6 ounces semi-sweet chocolate (6 bakers chocolate squares) - melted
1/3 cup almond paste
1/2 cup sour cream
A pinch of salt
4 cups (or 1 1/2 boxes) Nilla Crackers or vanilla wafers
3/4 cup unsalted butter (melted)
1/3 cup cocoa
1 cup dark or spiced rum
3 cups chocolate sprinkles
Combine melted chocolate, sour cream, almond paste and salt with spatula. Cream well and set aside. In food processor blend wafers. Once the wafers have been blended to create aprox 4 cups of fine crumbs add butter, cocoa and rum to food processor and blend until combined and crumbs hold their shape. Add crumb mixture to chocolate-sour cream mixture and knead with your hands until blended and soft.

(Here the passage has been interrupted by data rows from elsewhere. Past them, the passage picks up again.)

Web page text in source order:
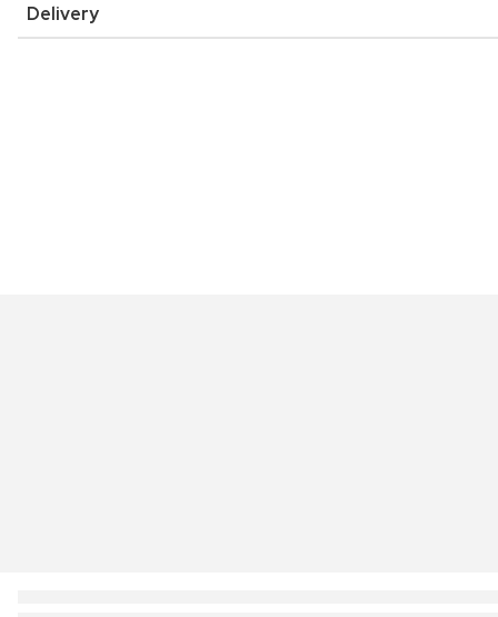
Delivery
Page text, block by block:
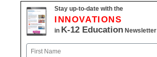
Stay up-to-date with the
INNOVATIONS
in K-12 Education Newsletter
Name
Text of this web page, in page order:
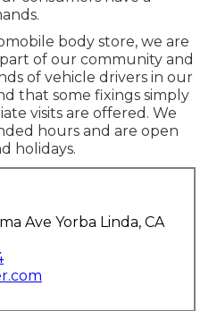
body store, we are
of our community and
of vehicle drivers in our
that some fixings simply
visits are offered. We
hours and are open
holidays.
Ave Yorba Linda, CA
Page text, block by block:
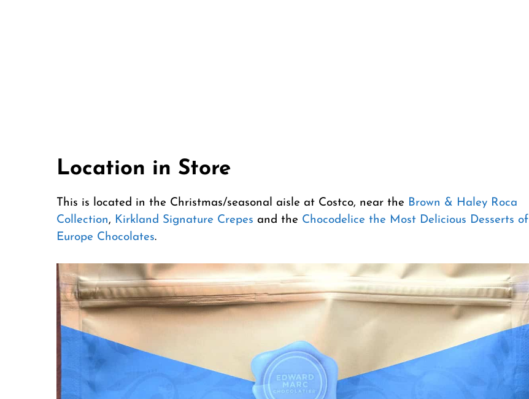
Location in Store
This is located in the Christmas/seasonal aisle at Costco, near the Brown & Haley Roca
Collection, Kirkland Signature Crepes and the Chocodelice the Most Delicious Desserts of
Europe Chocolates.
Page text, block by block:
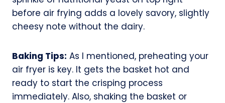
before air frying adds a lovely savory, slightly
cheesy note without the dairy.
Baking Tips: As I mentioned, preheating your
air fryer is key. It gets the basket hot and
ready to start the crisping process
immediately. Also, shaking the basket or
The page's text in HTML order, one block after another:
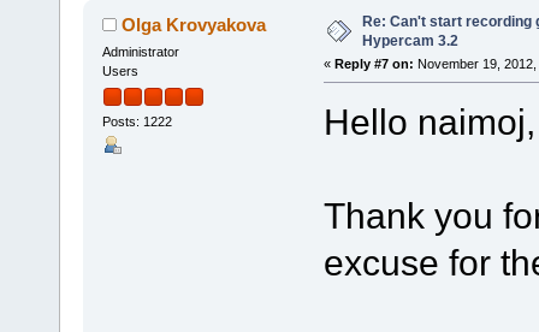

Refrigerate dough until firm (overnight).  Once firm form small rum-filled balls then roll in chocolate sprinkles and put in sealed container lined with wax paper. Keep them refrigerated until you eat every single last one of them.

Brown sugar shortbread


Brown Sugar Walnut Shortbread
*recipe adapted from Lottie + Doof
*Picture by/from Lottie + Doof


1 lb (2 cups) plus 2 tablespoons unsalted butter, softened
1 1/8 cup brown sugar
2/3 cup white sugar
2 eggs, room temperature
1 tablespoons pure vanilla extract
3 cup all purpose flour
1 1/3 cup spelt flour
1 teaspoon sea salt
1 1/2 cups coarsely chopped walnuts (optional)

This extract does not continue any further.